I am also lucky to have my job, not because I'm working, although that's certainly true, but because of who I interact with there and what I learn. I do TNR, which stands for Trap Neuter Return. It's a program that works with stray and feral cats and their human neighbors. The neighbors will trap the cat, bring it to us, we fix it and make it healthy, and return it to them to put back out. Why do we return it? There are a few reasons, one of which is that cats are territorial- we've all seen this on the Discovery Channel in lions and other big cats. If you take a cat out of it's territory a new cat will take over. The new cat will not be fixed and will then be having litter after litter, making more "nuisance" cats. I'm not sure about every city, but in my city most feral cats are living downtown in the poorest areas, therefore that's who I deal with most often. It is amazing to me how people who have nothing will scrounge up a way to get a cat to us, call and check on that cat, and give that cat a home after it's fixed and healed. They often choose to become volunteers and work with us. I have often heard it said that those with the least give the most, now I know without a doubt that it is true. I'm aware that this is the reason that the rich get richer and the poor stay poor, but in the end I'd rather be poor and generous with great neighbors than be rich and greedy with judgement at every turn.

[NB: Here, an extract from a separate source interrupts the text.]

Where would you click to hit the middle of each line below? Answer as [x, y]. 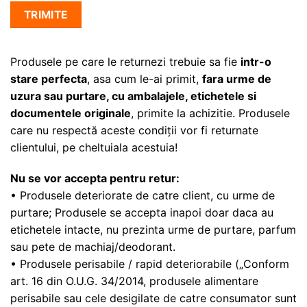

Another thing that makes me so darn lucky is my husband. He is the most to say the least. He works hard for us, sometimes for 14 hours a day or more, and comes home every night without fail. He doesn't spend his days off golfing or hanging out with friends, he spends them with his kids. He is the best daddy that a kid could ask for. He loves playing with toys, getting dirty and wrestling, he lets them do his hair in princess barrettes and ponytails, paint his nails, and he has never once shied away from changing a diaper, potty training, or cleaning up puke. As a husband he is devoted like no other, dotes on me, cooks and cleans, and is always kind, patient, and understanding. When I first told him I wanted to start a blog he was more than supportive, he even said, yes this is a direct quote from a middle-of-the-day-for-no-reason text, "I'd read it every day, and I wouldn't care what you wrote about. I'm your biggest fan and you know I think everything you do is amazing." Not that we don't fight and argue or do things that leave the other in complete and utter shock, but at the end of the day I know that he'll always be there and he'll always think that I'm the greatest thing that has ever graced this planet. How lucky can a girl get?

When I look at it all that way, there isn't much about my life that isn't incredible and I'm glad that today I was smacked in the face with that revelation. Sometimes we all just need a little reminder. Even when things aren't perfect, they're perfectly how they should be.